I'm trying to check if some URLs that are stored in my DB are still valid links or not. To achieve this, I am using httplib2 to request the HEAD status in order to avoid downloading the entire content of the page. And I was quite happy with the results.
But then I discovered some cases where the status code returned when using a HEAD request is not similar to the one returned with a GET request.
So, just in case of a bug in the library, I made some tests with different libraries (below is my "requests" lib test):
> import requests
> rg = requests.get("https://fr.news.yahoo.com/chemin-dames-l-hommage-personnel-pr%C3%A9sident-121005844.html")
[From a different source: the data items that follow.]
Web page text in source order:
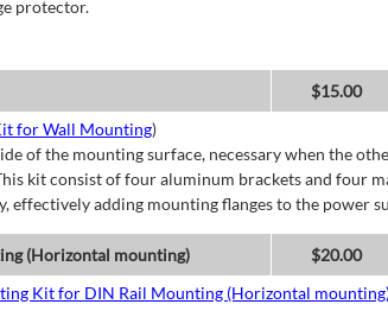
protector.
$15.00
for Wall Mounting)
of the mounting surface, necessary when the
kit consist of four aluminum brackets and four
effectively adding mounting flanges to the power
(Horizontal mounting)
$20.00
Kit for DIN Rail Mounting (Horizontal
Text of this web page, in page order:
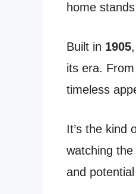
home
Built in 1905
its era.
timeless
It’s the kind
watching
and
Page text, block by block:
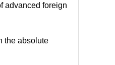
advanced foreign
the absolute
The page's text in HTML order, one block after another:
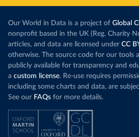
Our World in Data is a project of Global
nonprofit based in the UK (Reg. Charity
articles, and data are licensed under CC
otherwise. The source code for our tools
publicly available for transparency and
a custom license. Re-use requires
including some charts and data, are
See our FAQs for more details.
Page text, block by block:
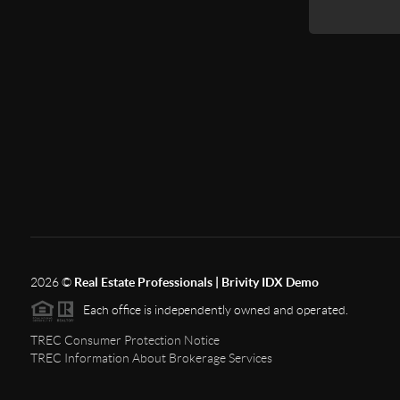
2026© Real Estate Professionals | Brivity IDX Demo
Each office is independently owned and operated.
TREC Consumer Protection Notice
TREC Information About Brokerage Services
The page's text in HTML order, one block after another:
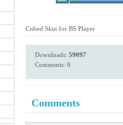
Cubed Skin for BS Player
Downloads: 59097
Comments: 0
Comments
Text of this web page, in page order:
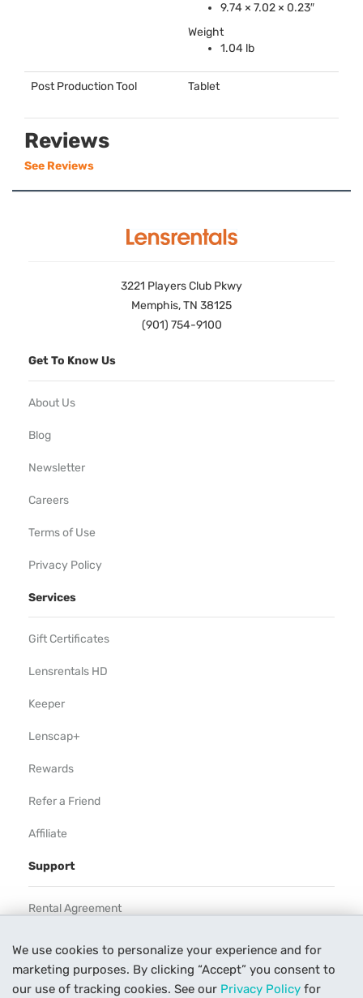
We use cookies to personalize your experience and for
marketing purposes. By clicking “Accept” you consent to
our use of tracking cookies. See our Privacy Policy for
9.74 × 7.02 × 0.23″
Weight
1.04 lb
Post Production Tool Tablet
Reviews
See Reviews
3221 Players Club Pkwy
Memphis, TN 38125
(901) 754-9100
Get To Know Us
About Us
Blog
Newsletter
Careers
Terms of Use
Privacy Policy
Services
Gift Certificates
Lensrentals HD
Keeper
Lenscap+
Rewards
Refer a Friend
Affiliate
Support
Rental Agreement
Our Process
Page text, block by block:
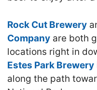
Rock Cut Brewery
Company are both
locations right in
Estes Park Brewery
along the path
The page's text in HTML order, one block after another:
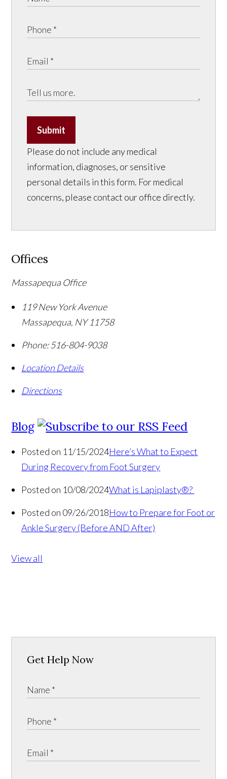
Submit
Please do not include any medical
information, diagnoses, or sensitive
personal details in this form. For medical
concerns, please contact our office directly.
Offices
Massapequa Office
119 New York Avenue
Massapequa, NY 11758
Phone: 516-804-9038
Location Details
Directions
Blog
Posted on 11/15/2024Here’s What to Expect
During Recovery from Foot Surgery
Posted on 10/08/2024What is Lapiplasty®?
Posted on 09/26/2018How to Prepare for Foot or
Ankle Surgery (Before AND After)
View all
Get Help Now
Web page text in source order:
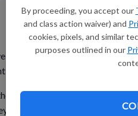
By proceeding, you accept our
and class action waiver) and
cookies, pixels, and similar
purposes outlined in our
an addiction and I haven’t had
to do it,” said Fleming.
with an addiction to
start using again.
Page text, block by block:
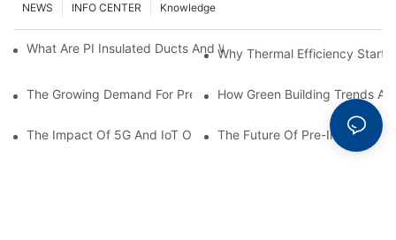
Knowledge
INFO CENTER
NEWS
What Are PI Insulated Ducts And Why Are They Revolutionizing
Why Thermal Efficiency Starts
The Growing Demand For Prefabricated Ductwork In
How Green Building Trends
The Impact Of 5G And IoT On Smart Ductwork Fabrication
The Future Of Pre-Insulated
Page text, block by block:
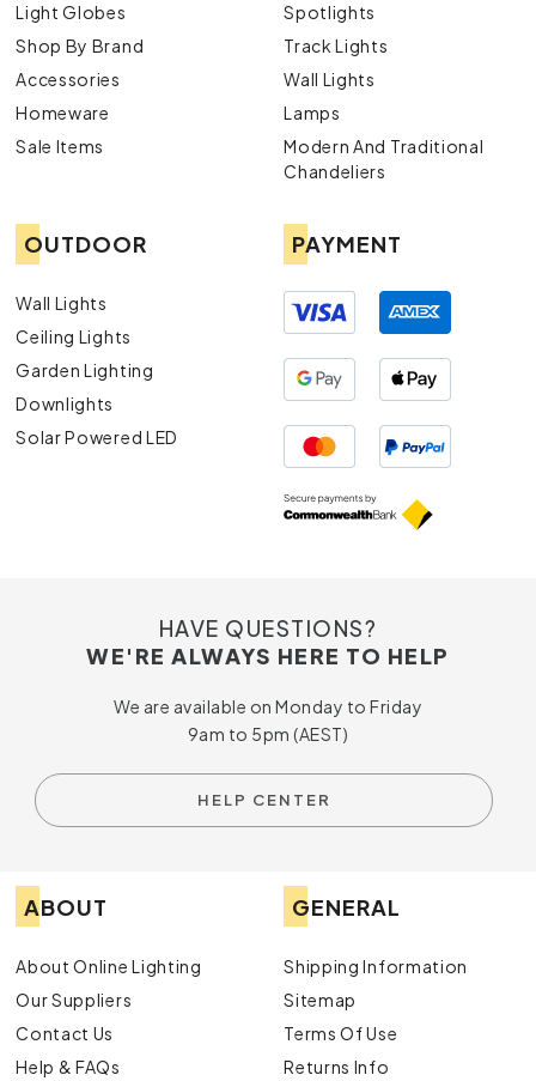
Light Globes
Shop By Brand
Accessories
Homeware
Sale Items
Spotlights
Track Lights
Wall Lights
Lamps
Modern And Traditional
Chandeliers
OUTDOOR
Wall Lights
Ceiling Lights
Garden Lighting
Downlights
Solar Powered LED
PAYMENT
HAVE QUESTIONS?
WE'RE ALWAYS HERE TO HELP
We are available on Monday to Friday
9am to 5pm (AEST)
HELP CENTER
ABOUT
About Online Lighting
Our Suppliers
Contact Us
Help & FAQs
GENERAL
Shipping Information
Sitemap
Terms Of Use
Returns Info
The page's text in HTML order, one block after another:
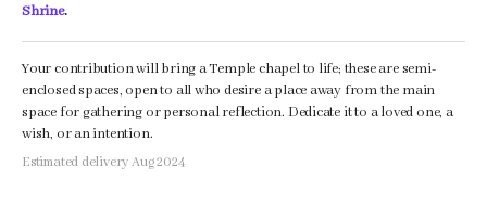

> rh = requests.head("https://fr.news.yahoo.com/chemin-dames-l-hommage-personnel-pr%C3%A9sident-121005844.html")
> print("GET status code:", rg.status_code)
('GET status code:', 200)
> print("HEAD status code:", rh.status_code)
('HEAD status code:', 404)
But whatever lib I use, I still have a different GET & HEAD status for the same URL.
So, obviously the site maintainer decided to not return an identical status code for both HEAD and GET request... and that seems legit even if not recommended.
Is there a way to avoid this problem and still know if the link is a valid one without having to download the entire content of the almost 2 millions url that I need to verify?
I can double check with a GET request whenever a >400 status code is returned on a HEAD request but that seems like a dirty work to me.